Segment Open
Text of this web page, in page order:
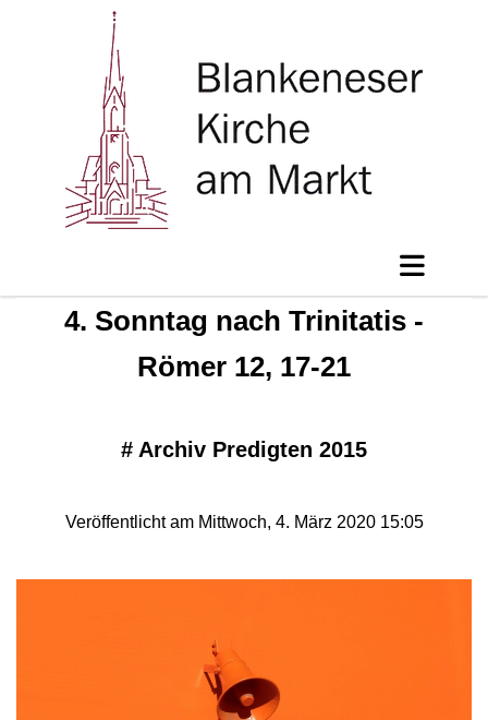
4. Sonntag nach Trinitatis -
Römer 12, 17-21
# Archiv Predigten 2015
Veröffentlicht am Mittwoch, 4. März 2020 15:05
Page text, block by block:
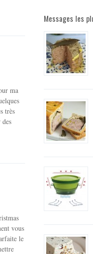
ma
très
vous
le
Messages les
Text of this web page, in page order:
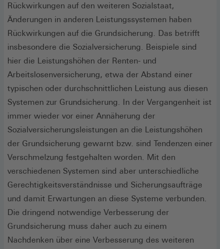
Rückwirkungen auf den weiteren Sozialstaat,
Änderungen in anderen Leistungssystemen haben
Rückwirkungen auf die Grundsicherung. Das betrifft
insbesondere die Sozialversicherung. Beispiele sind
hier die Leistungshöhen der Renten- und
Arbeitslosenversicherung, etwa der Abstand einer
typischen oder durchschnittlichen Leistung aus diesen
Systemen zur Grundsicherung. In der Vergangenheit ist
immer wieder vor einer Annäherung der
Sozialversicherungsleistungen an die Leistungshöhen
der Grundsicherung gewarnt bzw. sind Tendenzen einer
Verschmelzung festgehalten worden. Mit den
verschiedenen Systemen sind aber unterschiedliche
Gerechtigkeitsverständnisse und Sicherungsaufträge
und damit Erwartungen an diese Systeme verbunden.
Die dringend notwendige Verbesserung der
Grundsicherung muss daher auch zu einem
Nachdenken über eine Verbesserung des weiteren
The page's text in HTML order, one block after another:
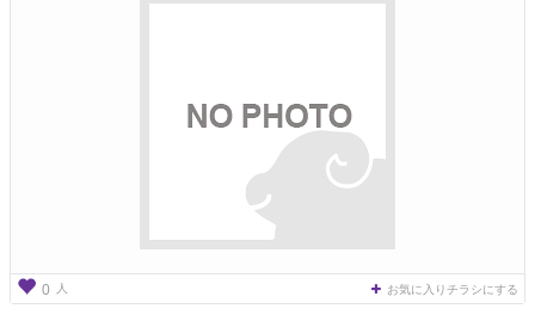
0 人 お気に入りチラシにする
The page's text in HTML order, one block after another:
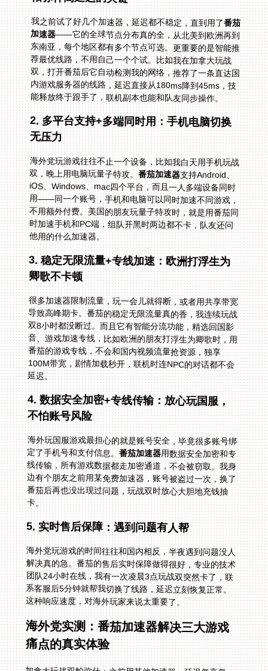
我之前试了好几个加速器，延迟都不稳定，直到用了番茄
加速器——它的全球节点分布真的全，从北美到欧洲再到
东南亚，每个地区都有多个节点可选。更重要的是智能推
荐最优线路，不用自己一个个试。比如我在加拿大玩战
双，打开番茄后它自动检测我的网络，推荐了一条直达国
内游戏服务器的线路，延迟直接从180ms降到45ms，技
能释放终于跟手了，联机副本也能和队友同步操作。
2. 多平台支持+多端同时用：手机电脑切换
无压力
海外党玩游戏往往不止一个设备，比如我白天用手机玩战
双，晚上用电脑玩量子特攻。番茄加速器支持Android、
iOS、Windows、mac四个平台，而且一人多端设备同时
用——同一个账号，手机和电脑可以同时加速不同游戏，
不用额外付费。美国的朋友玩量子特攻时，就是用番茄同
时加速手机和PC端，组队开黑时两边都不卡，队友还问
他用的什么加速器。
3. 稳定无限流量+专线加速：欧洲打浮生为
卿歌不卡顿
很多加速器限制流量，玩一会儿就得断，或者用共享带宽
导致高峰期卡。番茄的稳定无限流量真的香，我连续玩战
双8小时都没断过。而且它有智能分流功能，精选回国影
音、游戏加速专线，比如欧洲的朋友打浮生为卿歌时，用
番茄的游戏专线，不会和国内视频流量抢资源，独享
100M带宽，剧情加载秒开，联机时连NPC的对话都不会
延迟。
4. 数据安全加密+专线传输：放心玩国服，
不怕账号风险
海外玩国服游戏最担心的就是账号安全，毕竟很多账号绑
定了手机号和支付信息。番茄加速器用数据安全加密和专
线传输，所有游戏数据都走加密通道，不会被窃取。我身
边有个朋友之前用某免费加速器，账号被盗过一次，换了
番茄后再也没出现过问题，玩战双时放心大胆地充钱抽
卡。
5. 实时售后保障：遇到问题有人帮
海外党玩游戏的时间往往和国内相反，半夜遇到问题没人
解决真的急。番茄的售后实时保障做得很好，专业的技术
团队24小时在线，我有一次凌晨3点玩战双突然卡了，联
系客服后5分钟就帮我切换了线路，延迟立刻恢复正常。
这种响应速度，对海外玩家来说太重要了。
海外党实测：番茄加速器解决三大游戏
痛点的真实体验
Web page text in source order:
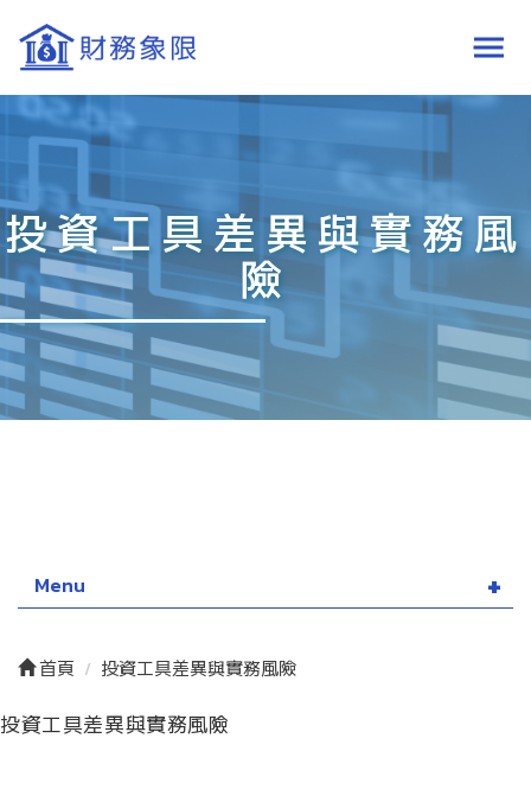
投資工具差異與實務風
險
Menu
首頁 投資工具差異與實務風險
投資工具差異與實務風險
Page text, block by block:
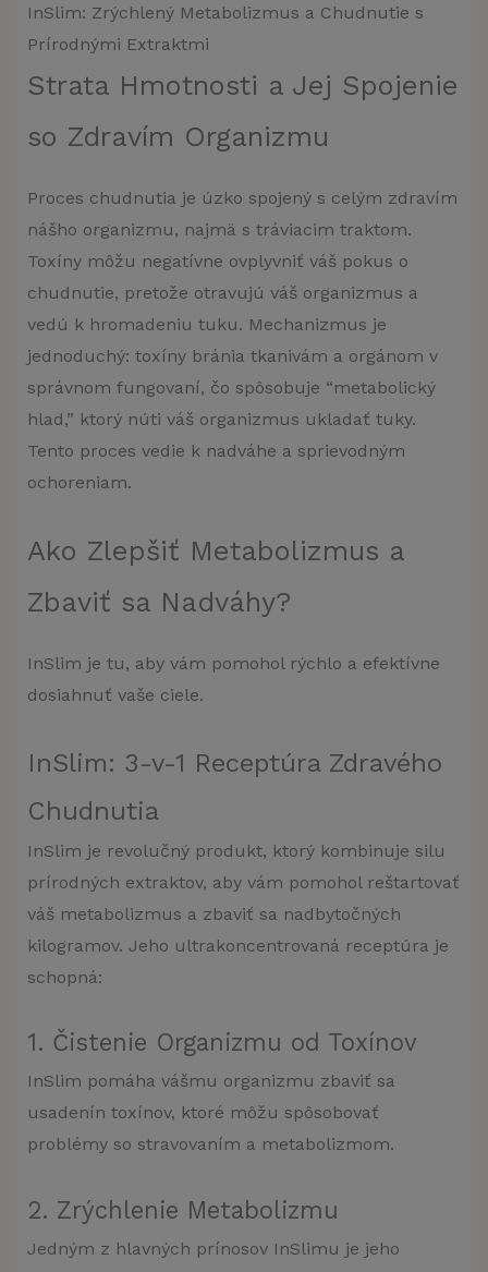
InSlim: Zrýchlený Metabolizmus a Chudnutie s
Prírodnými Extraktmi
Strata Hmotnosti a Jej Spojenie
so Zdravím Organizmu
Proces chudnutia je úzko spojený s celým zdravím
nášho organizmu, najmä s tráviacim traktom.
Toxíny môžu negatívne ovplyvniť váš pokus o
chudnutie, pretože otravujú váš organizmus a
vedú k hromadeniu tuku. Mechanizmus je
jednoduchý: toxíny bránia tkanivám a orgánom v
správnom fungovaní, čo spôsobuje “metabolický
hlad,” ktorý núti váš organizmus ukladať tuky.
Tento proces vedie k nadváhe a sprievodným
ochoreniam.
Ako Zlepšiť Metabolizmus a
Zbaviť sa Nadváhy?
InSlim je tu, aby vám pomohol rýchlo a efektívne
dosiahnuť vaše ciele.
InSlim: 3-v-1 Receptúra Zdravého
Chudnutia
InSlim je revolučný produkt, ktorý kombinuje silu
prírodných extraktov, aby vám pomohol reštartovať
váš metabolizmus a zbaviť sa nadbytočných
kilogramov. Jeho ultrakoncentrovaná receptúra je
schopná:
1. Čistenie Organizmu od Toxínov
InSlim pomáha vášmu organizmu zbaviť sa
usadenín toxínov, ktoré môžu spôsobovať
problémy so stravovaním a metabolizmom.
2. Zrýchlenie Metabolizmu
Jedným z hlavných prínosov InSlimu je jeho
Segment Closed
• Task goal
Drop the pictures and reproduce the rest of the data exactly.

• Reply to the task
Text of this web page, in page order:
4. Sonntag nach Trinitatis -
Römer 12, 17-21
# Archiv Predigten 2015
Veröffentlicht am Mittwoch, 4. März 2020 15:05
Page text, block by block:
ma
très
vous
le
Messages les
Text of this web page, in page order:
Rückwirkungen auf den weiteren Sozialstaat,
Änderungen in anderen Leistungssystemen haben
Rückwirkungen auf die Grundsicherung. Das betrifft
insbesondere die Sozialversicherung. Beispiele sind
hier die Leistungshöhen der Renten- und
Arbeitslosenversicherung, etwa der Abstand einer
typischen oder durchschnittlichen Leistung aus diesen
Systemen zur Grundsicherung. In der Vergangenheit ist
immer wieder vor einer Annäherung der
Sozialversicherungsleistungen an die Leistungshöhen
der Grundsicherung gewarnt bzw. sind Tendenzen einer
Verschmelzung festgehalten worden. Mit den
verschiedenen Systemen sind aber unterschiedliche
Gerechtigkeitsverständnisse und Sicherungsaufträge
und damit Erwartungen an diese Systeme verbunden.
Die dringend notwendige Verbesserung der
Grundsicherung muss daher auch zu einem
Nachdenken über eine Verbesserung des weiteren
The page's text in HTML order, one block after another:
0 人 お気に入りチラシにする
The page's text in HTML order, one block after another:
我之前试了好几个加速器，延迟都不稳定，直到用了番茄
加速器——它的全球节点分布真的全，从北美到欧洲再到
东南亚，每个地区都有多个节点可选。更重要的是智能推
荐最优线路，不用自己一个个试。比如我在加拿大玩战
双，打开番茄后它自动检测我的网络，推荐了一条直达国
内游戏服务器的线路，延迟直接从180ms降到45ms，技
能释放终于跟手了，联机副本也能和队友同步操作。
2. 多平台支持+多端同时用：手机电脑切换
无压力
海外党玩游戏往往不止一个设备，比如我白天用手机玩战
双，晚上用电脑玩量子特攻。番茄加速器支持Android、
iOS、Windows、mac四个平台，而且一人多端设备同时
用——同一个账号，手机和电脑可以同时加速不同游戏，
不用额外付费。美国的朋友玩量子特攻时，就是用番茄同
时加速手机和PC端，组队开黑时两边都不卡，队友还问
他用的什么加速器。
3. 稳定无限流量+专线加速：欧洲打浮生为
卿歌不卡顿
很多加速器限制流量，玩一会儿就得断，或者用共享带宽
导致高峰期卡。番茄的稳定无限流量真的香，我连续玩战
双8小时都没断过。而且它有智能分流功能，精选回国影
音、游戏加速专线，比如欧洲的朋友打浮生为卿歌时，用
番茄的游戏专线，不会和国内视频流量抢资源，独享
100M带宽，剧情加载秒开，联机时连NPC的对话都不会
延迟。
4. 数据安全加密+专线传输：放心玩国服，
不怕账号风险
海外玩国服游戏最担心的就是账号安全，毕竟很多账号绑
定了手机号和支付信息。番茄加速器用数据安全加密和专
线传输，所有游戏数据都走加密通道，不会被窃取。我身
边有个朋友之前用某免费加速器，账号被盗过一次，换了
番茄后再也没出现过问题，玩战双时放心大胆地充钱抽
卡。
5. 实时售后保障：遇到问题有人帮
海外党玩游戏的时间往往和国内相反，半夜遇到问题没人
解决真的急。番茄的售后实时保障做得很好，专业的技术
团队24小时在线，我有一次凌晨3点玩战双突然卡了，联
系客服后5分钟就帮我切换了线路，延迟立刻恢复正常。
这种响应速度，对海外玩家来说太重要了。
海外党实测：番茄加速器解决三大游戏
痛点的真实体验
Web page text in source order:
投資工具差異與實務風
險
Menu
首頁 投資工具差異與實務風險
投資工具差異與實務風險
Page text, block by block:
InSlim: Zrýchlený Metabolizmus a Chudnutie s
Prírodnými Extraktmi
Strata Hmotnosti a Jej Spojenie
so Zdravím Organizmu
Proces chudnutia je úzko spojený s celým zdravím
nášho organizmu, najmä s tráviacim traktom.
Toxíny môžu negatívne ovplyvniť váš pokus o
chudnutie, pretože otravujú váš organizmus a
vedú k hromadeniu tuku. Mechanizmus je
jednoduchý: toxíny bránia tkanivám a orgánom v
správnom fungovaní, čo spôsobuje “metabolický
hlad,” ktorý núti váš organizmus ukladať tuky.
Tento proces vedie k nadváhe a sprievodným
ochoreniam.
Ako Zlepšiť Metabolizmus a
Zbaviť sa Nadváhy?
InSlim je tu, aby vám pomohol rýchlo a efektívne
dosiahnuť vaše ciele.
InSlim: 3-v-1 Receptúra Zdravého
Chudnutia
InSlim je revolučný produkt, ktorý kombinuje silu
prírodných extraktov, aby vám pomohol reštartovať
váš metabolizmus a zbaviť sa nadbytočných
kilogramov. Jeho ultrakoncentrovaná receptúra je
schopná:
1. Čistenie Organizmu od Toxínov
InSlim pomáha vášmu organizmu zbaviť sa
usadenín toxínov, ktoré môžu spôsobovať
problémy so stravovaním a metabolizmom.
2. Zrýchlenie Metabolizmu
Jedným z hlavných prínosov InSlimu je jeho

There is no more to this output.